» Source material
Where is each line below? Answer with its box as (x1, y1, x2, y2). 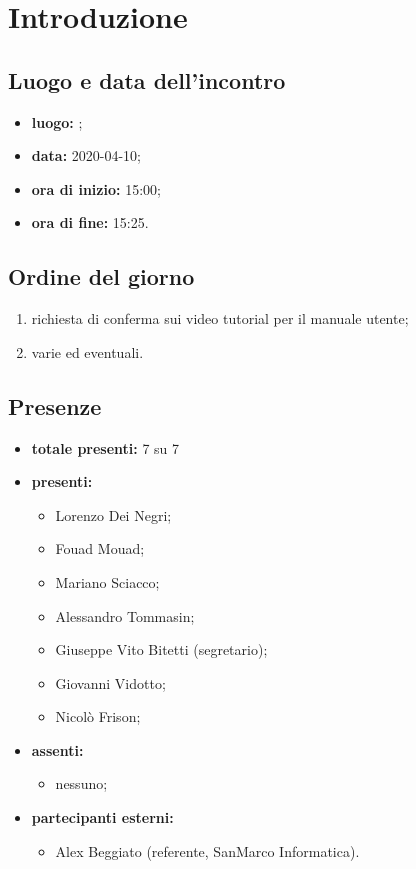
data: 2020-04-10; (31, 145, 142, 166)
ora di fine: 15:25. (31, 212, 149, 233)
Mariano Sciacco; (55, 571, 160, 592)
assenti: (31, 739, 84, 760)
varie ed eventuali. (31, 341, 144, 362)
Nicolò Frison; (55, 706, 141, 727)
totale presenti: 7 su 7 (31, 437, 180, 458)
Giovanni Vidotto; (55, 672, 166, 693)
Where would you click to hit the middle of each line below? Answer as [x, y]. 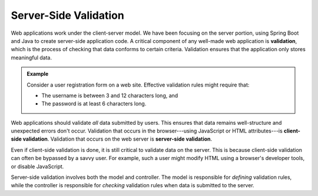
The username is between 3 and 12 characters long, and [110, 95]
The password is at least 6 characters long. [94, 104]
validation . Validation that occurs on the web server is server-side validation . [117, 139]
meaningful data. [32, 57]
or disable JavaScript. [37, 166]

» Exercise details
Leave the images aside and transcribe all entries exactly.

» Response area
Where is each line below? Answer with its box as (x1, y1, x2, y2). 
data: 2020-04-10; (31, 145, 142, 166)
ora di fine: 15:25. (31, 212, 149, 233)
Mariano Sciacco; (55, 571, 160, 592)
assenti: (31, 739, 84, 760)
varie ed eventuali. (31, 341, 144, 362)
Nicolò Frison; (55, 706, 141, 727)
totale presenti: 7 su 7 (31, 437, 180, 458)
Giovanni Vidotto; (55, 672, 166, 693)
Where would you click to hit the middle of each line below? Answer as [x, y]. 
The username is between 3 and 12 characters long, and [110, 95]
The password is at least 6 characters long. [94, 104]
validation . Validation that occurs on the web server is server-side validation . [117, 139]
meaningful data. [32, 57]
or disable JavaScript. [37, 166]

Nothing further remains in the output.